(Beginning of Records for this task)
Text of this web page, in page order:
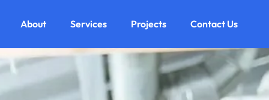
About Services Projects Contact Us
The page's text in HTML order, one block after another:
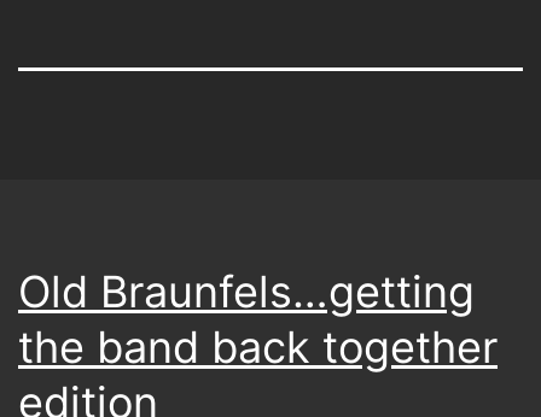
Old Braunfels…getting
the band back together
edition
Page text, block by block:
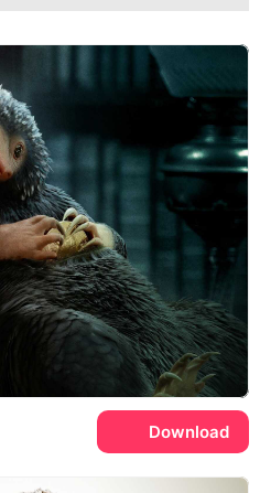
Download
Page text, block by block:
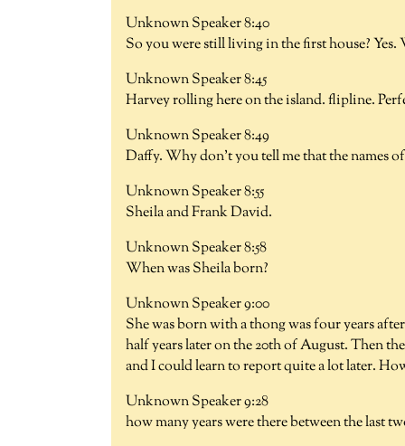
Unknown Speaker 8:40
So you were still living in the first house? Yes.
Unknown Speaker 8:45
Harvey rolling here on the island. flipline.
Unknown Speaker 8:49
Daffy. Why don't you tell me that the names
Unknown Speaker 8:55
Sheila and Frank David.
Unknown Speaker 8:58
When was Sheila born?
Unknown Speaker 9:00
She was born with a thong was four years
half years later on the 20th of August. Then
and I could learn to report quite a lot later.
Unknown Speaker 9:28
how many years were there between the last
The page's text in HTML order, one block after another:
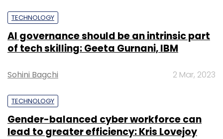
TECHNOLOGY
AI governance should be an intrinsic part
of tech skilling: Geeta Gurnani, IBM
Sohini Bagchi 2 Mar, 2023
TECHNOLOGY
Gender-balanced cyber workforce can
lead to greater efficiency: Kris Lovejoy
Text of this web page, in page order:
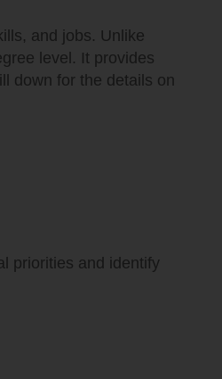
and jobs. Unlike
level. It provides
down for the details on
priorities and identify
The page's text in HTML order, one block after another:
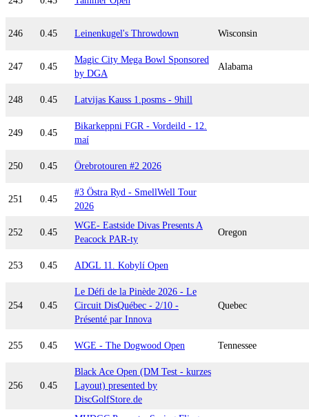
246 0.45 Leinenkugel's Throwdown Wisconsin
247 0.45
Magic City Mega Bowl Sponsored
by DGA
Alabama
248 0.45 Latvijas Kauss 1.posms - 9hill
249 0.45
Bikarkeppni FGR - Vordeild - 12.
maí
250 0.45 Örebrotouren #2 2026
251 0.45
#3 Östra Ryd - SmellWell Tour
2026
252 0.45
WGE- Eastside Divas Presents A
Peacock PAR-ty
Oregon
253 0.45 ADGL 11. Kobylí Open
254 0.45
Le Défi de la Pinède 2026 - Le
Circuit DisQuébec - 2/10 -
Présenté par Innova
Quebec
255 0.45 WGE - The Dogwood Open Tennessee
256 0.45
Black Ace Open (DM Test - kurzes
Layout) presented by
DiscGolfStore.de
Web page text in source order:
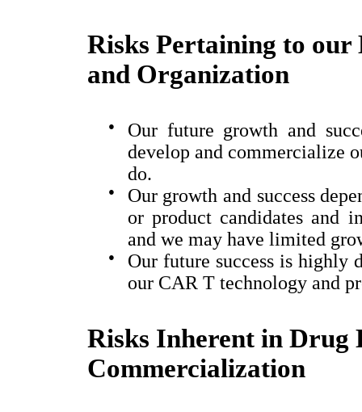
Risks Pertaining to our
and Organization
●
Our future growth and
develop and commercialize
do.
●
Our growth and success
or product candidates and
and we may have limited
●
Our future success is highly
our CAR T technology and
Risks Inherent in Drug
Commercialization
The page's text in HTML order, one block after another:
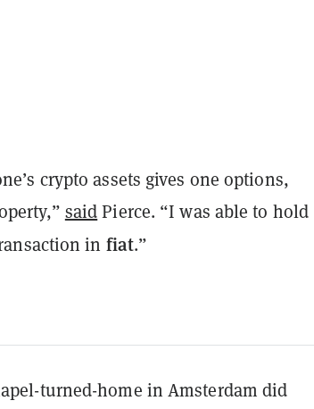
crypto assets gives one options,
saidPierce. “I was able to hold
in fiat.”
turned-home in Amsterdam did
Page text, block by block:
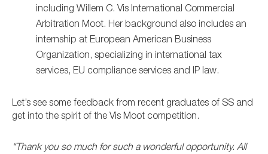
including Willem C. Vis International Commercial
Arbitration Moot. Her background also includes an
internship at European American Business
Organization, specializing in international tax
services, EU compliance services and IP law.
Let’s see some feedback from recent graduates of SS and
get into the spirit of the Vis Moot competition.
“Thank you so much for such a wonderful opportunity. All
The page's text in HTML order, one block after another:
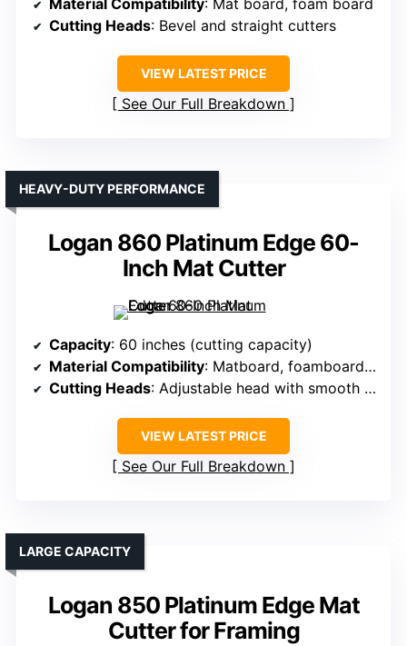
Material Compatibility: Mat board, foam board
Cutting Heads: Bevel and straight cutters
VIEW LATEST PRICE
See Our Full Breakdown
Logan 860 Platinum Edge 60-
Inch Mat Cutter
HEAVY-DUTY PERFORMANCE
Capacity: 60 inches (cutting capacity)
Material Compatibility: Matboard, foamboard, glass, Plexi
Cutting Heads: Adjustable head with smooth action
VIEW LATEST PRICE
See Our Full Breakdown
Logan 850 Platinum Edge Mat
Cutter for Framing
LARGE CAPACITY
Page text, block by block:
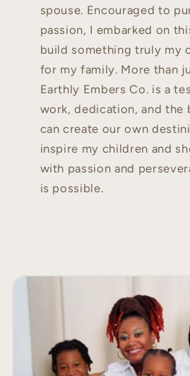
spouse. Encouraged to
passion, I embarked on
build something truly my
for my family. More than
Earthly Embers Co. is a
work, dedication, and the
can create our own
inspire my children and
with passion and
is possible.
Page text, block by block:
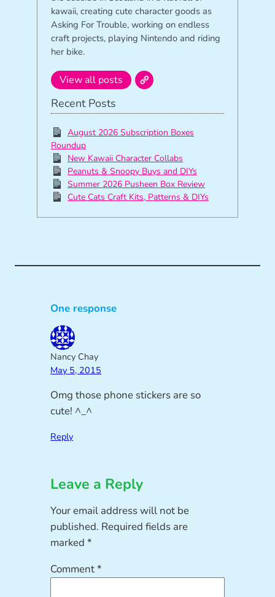
kawaii, creating cute character goods as
Asking For Trouble, working on endless
craft projects, playing Nintendo and riding
her bike.
View all posts
Recent Posts
August 2026 Subscription Boxes
Roundup
New Kawaii Character Collabs
Peanuts & Snoopy Buys and DIYs
Summer 2026 Pusheen Box Review
Cute Cats Craft Kits, Patterns & DIYs
One response
Nancy Chay
May 5, 2015
Omg those phone stickers are so
cute! ^_^
Reply
Leave a Reply
Your email address will not be
published. Required fields are
marked*
Comment*
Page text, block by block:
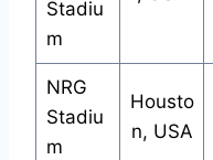
Stadiu
m
NRG
Stadiu
m
Housto
n, USA
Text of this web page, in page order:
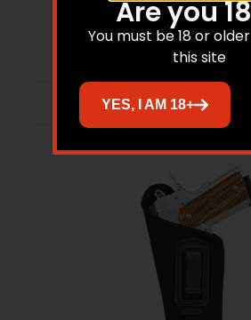
Add to cart
Are you
You must be 18 or
this site
YES, I AM 18+
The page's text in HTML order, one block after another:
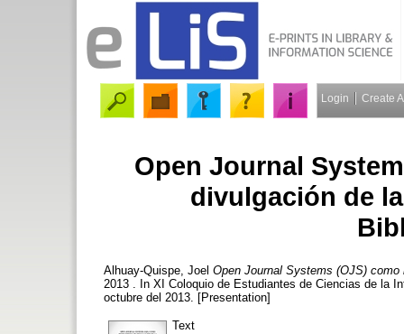
Login Create
Open Journal
divulgación de
Alhuay-Quispe, Joel Open Journal Systems (OJS)
2013 . In XI Coloquio de Estudiantes de Ciencias de la
octubre del 2013. [Presentation]
Text
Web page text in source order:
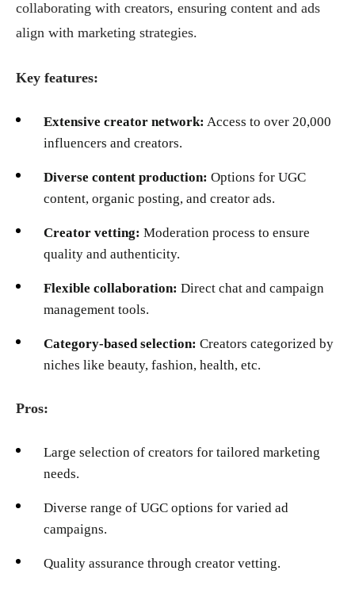
collaborating with creators, ensuring content and ads
align with marketing strategies.
Key features:
Extensive creator network: Access to over 20,000
influencers and creators.
Diverse content production: Options for UGC
content, organic posting, and creator ads.
Creator vetting: Moderation process to ensure
quality and authenticity.
Flexible collaboration: Direct chat and campaign
management tools.
Category-based selection: Creators categorized by
niches like beauty, fashion, health, etc.
Pros:
Large selection of creators for tailored marketing
needs.
Diverse range of UGC options for varied ad
campaigns.
Quality assurance through creator vetting.
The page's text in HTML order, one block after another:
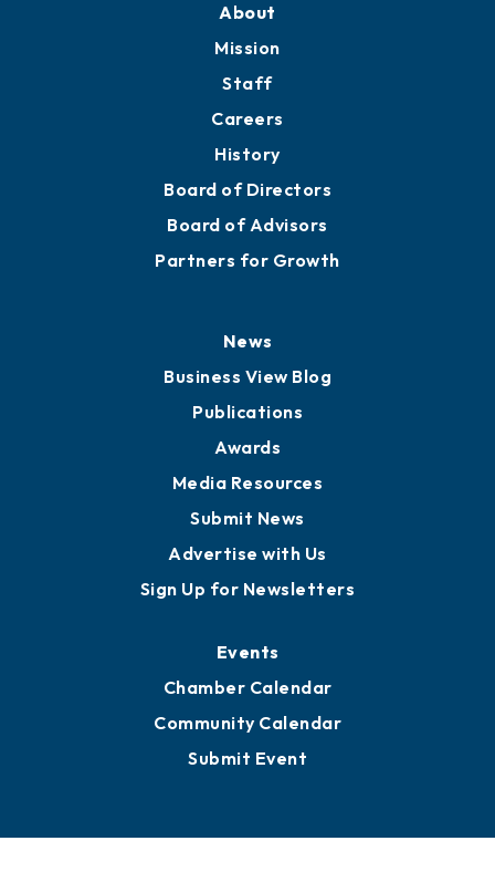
(End of Records for this task)
» Task to carry out: The records above are to be transcribed in full, with images omitted.

» Solution to the exercise:
Text of this web page, in page order:
About Services Projects Contact Us
The page's text in HTML order, one block after another:
Old Braunfels…getting
the band back together
edition
Page text, block by block:
Download
Page text, block by block:
Unknown Speaker 8:40
So you were still living in the first house? Yes.
Unknown Speaker 8:45
Harvey rolling here on the island. flipline.
Unknown Speaker 8:49
Daffy. Why don't you tell me that the names
Unknown Speaker 8:55
Sheila and Frank David.
Unknown Speaker 8:58
When was Sheila born?
Unknown Speaker 9:00
She was born with a thong was four years
half years later on the 20th of August. Then
and I could learn to report quite a lot later.
Unknown Speaker 9:28
how many years were there between the last
The page's text in HTML order, one block after another:
TECHNOLOGY
AI governance should be an intrinsic part
of tech skilling: Geeta Gurnani, IBM
Sohini Bagchi 2 Mar, 2023
TECHNOLOGY
Gender-balanced cyber workforce can
lead to greater efficiency: Kris Lovejoy
Text of this web page, in page order:
and jobs. Unlike
level. It provides
down for the details on
priorities and identify
The page's text in HTML order, one block after another:
246 0.45 Leinenkugel's Throwdown Wisconsin
247 0.45
Magic City Mega Bowl Sponsored
by DGA
Alabama
248 0.45 Latvijas Kauss 1.posms - 9hill
249 0.45
Bikarkeppni FGR - Vordeild - 12.
maí
250 0.45 Örebrotouren #2 2026
251 0.45
#3 Östra Ryd - SmellWell Tour
2026
252 0.45
WGE- Eastside Divas Presents A
Peacock PAR-ty
Oregon
253 0.45 ADGL 11. Kobylí Open
254 0.45
Le Défi de la Pinède 2026 - Le
Circuit DisQuébec - 2/10 -
Présenté par Innova
Quebec
255 0.45 WGE - The Dogwood Open Tennessee
256 0.45
Black Ace Open (DM Test - kurzes
Layout) presented by
DiscGolfStore.de
Web page text in source order:
Risks Pertaining to our
and Organization
●
Our future growth and
develop and commercialize
do.
●
Our growth and success
or product candidates and
and we may have limited
●
Our future success is highly
our CAR T technology and
Risks Inherent in Drug
Commercialization
The page's text in HTML order, one block after another:
crypto assets gives one options,
saidPierce. “I was able to hold
in fiat.”
turned-home in Amsterdam did
Page text, block by block:
including Willem C. Vis International Commercial
Arbitration Moot. Her background also includes an
internship at European American Business
Organization, specializing in international tax
services, EU compliance services and IP law.
Let’s see some feedback from recent graduates of SS and
get into the spirit of the Vis Moot competition.
“Thank you so much for such a wonderful opportunity. All
The page's text in HTML order, one block after another:
Material Compatibility: Mat board, foam board
Cutting Heads: Bevel and straight cutters
VIEW LATEST PRICE
See Our Full Breakdown
Logan 860 Platinum Edge 60-
Inch Mat Cutter
HEAVY-DUTY PERFORMANCE
Capacity: 60 inches (cutting capacity)
Material Compatibility: Matboard, foamboard, glass, Plexi
Cutting Heads: Adjustable head with smooth action
VIEW LATEST PRICE
See Our Full Breakdown
Logan 850 Platinum Edge Mat
Cutter for Framing
LARGE CAPACITY
Page text, block by block:
spouse. Encouraged to
passion, I embarked on
build something truly my
for my family. More than
Earthly Embers Co. is a
work, dedication, and the
can create our own
inspire my children and
with passion and
is possible.
Page text, block by block:
kawaii, creating cute character goods as
Asking For Trouble, working on endless
craft projects, playing Nintendo and riding
her bike.
View all posts
Recent Posts
August 2026 Subscription Boxes
Roundup
New Kawaii Character Collabs
Peanuts & Snoopy Buys and DIYs
Summer 2026 Pusheen Box Review
Cute Cats Craft Kits, Patterns & DIYs
One response
Nancy Chay
May 5, 2015
Omg those phone stickers are so
cute! ^_^
Reply
Leave a Reply
Your email address will not be
published. Required fields are
marked*
Comment*
Page text, block by block:
Stadiu
m
NRG
Stadiu
m
Housto
n, USA
Text of this web page, in page order:
Add to cart
Are you
You must be 18 or
this site
YES, I AM 18+
The page's text in HTML order, one block after another:
Login Create
Open Journal
divulgación de
Alhuay-Quispe, Joel Open Journal Systems (OJS)
2013 . In XI Coloquio de Estudiantes de Ciencias de la
octubre del 2013. [Presentation]
Text
Web page text in source order:
collaborating with creators, ensuring content and ads
align with marketing strategies.
Key features:
Extensive creator network: Access to over 20,000
influencers and creators.
Diverse content production: Options for UGC
content, organic posting, and creator ads.
Creator vetting: Moderation process to ensure
quality and authenticity.
Flexible collaboration: Direct chat and campaign
management tools.
Category-based selection: Creators categorized by
niches like beauty, fashion, health, etc.
Pros:
Large selection of creators for tailored marketing
needs.
Diverse range of UGC options for varied ad
campaigns.
Quality assurance through creator vetting.
The page's text in HTML order, one block after another:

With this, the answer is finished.